Extracted data entries:
####################
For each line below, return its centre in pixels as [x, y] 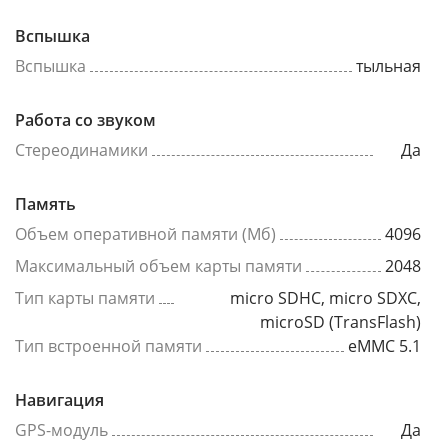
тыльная [388, 66]
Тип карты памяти [85, 298]
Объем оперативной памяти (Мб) [145, 234]
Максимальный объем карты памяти [158, 266]
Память [45, 204]
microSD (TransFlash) [340, 322]
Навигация [59, 400]
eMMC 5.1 [384, 346]
####################
> **REQUIRED ACTION**:
Please copy out each line in the entries that mentions the string "памяти".

> **EXERCISE OUTPUT**:
Тип карты памяти [85, 298]
Объем оперативной памяти (Мб) [145, 234]
Максимальный объем карты памяти [158, 266]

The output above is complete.